How to use Json Extractor when records don't have all the same attributes

I have a json file that has 9 possible combinations of columns (based on web site actions). I’m trying to use Json Extractor to load this file into a sql database. I was able to get it working so that it reads all the records based on the generated xsd schema, but that is based on the first row in the file which doesn’t contain all the possible combinations. It is processing all the rows correctly for this smaller set, and I’ve gotten it also to map subtrees of the json data. But there are other pieces of data that are falling off.

I looked at the generated xsd schema and it has 61 rows total. I tried to edit the xsd to contain all the columns I wanted (has 115 rows now), but when I try to change the JsonExtractor to use this xsd, I get an error message in Clover: Error occured during schema reading. Reason: com.cloveretl.gui.dT:Error while initializing tree.
Clicking on details gives: com.cloveretl.gui.dT: Error while initializing tree
Caused by: org.apache.xmlbeans.XmlException: sandbox://Guruse/meta/stats14_json_serena.xsd:0: error: cvc-complex-type.2.4a: Expected elements ‘attribute@http://www.w3.org/2001/XMLSchema attributeGroup@http://www.w3.org/2001/XMLSchema anyAttribute@http://www.w3.org/2001/XMLSchema’ instead of ‘complexType@http://www.w3.org/2001/XMLSchema’ here in element complexType@http://www.w3.org/2001/XMLSchema

And then when I click on OK it brings up the same blank window where I need to generate tree structure before I can get started.

What can I do? How can I get Clover to recognize that each row in the file has the potential to need more or less mappings?

Hi,

I’m afraid that I don’t fully understand what you want to achieve. I understand that the JSON files may have different structure. If the files contain some arrays that may have different number of fields, the solution will be quite easy.

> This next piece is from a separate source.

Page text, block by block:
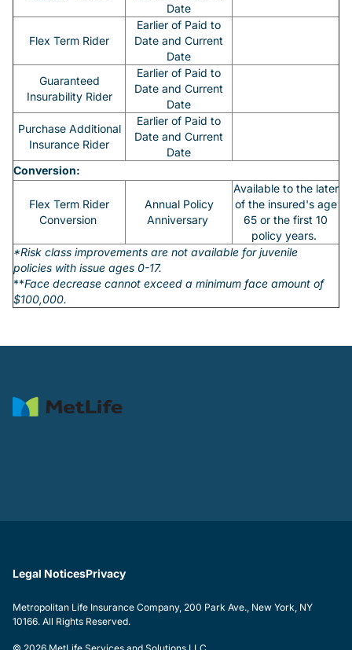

You just need to set the corresponding metadata container type to list and map it as an usual element (in the JSONExtract mapping property). For more detailed information see our blog, please.

If the files have different count and names of elements, they cannot be parsed by a single JSONExtract. You will need to use multiple JSONExtract components, one for each file structure. You need to create a deciding structure capable of sending the file to the correct JSONExtract. You can do this by:

1. Subgraph. Put each JSONExtract component into separated subgraph and create the deciding structure in the parent graph. (http://www.cloveretl.com/blog/improving-subgraphs-cloveretl-4-1/)
2. Jobflow. Put the JSONExtract components into single graph and make them “enabled with condition” (via context menu) by a graph parameter. Create the deciding structure in the jobflow and pass the parameter to the graph.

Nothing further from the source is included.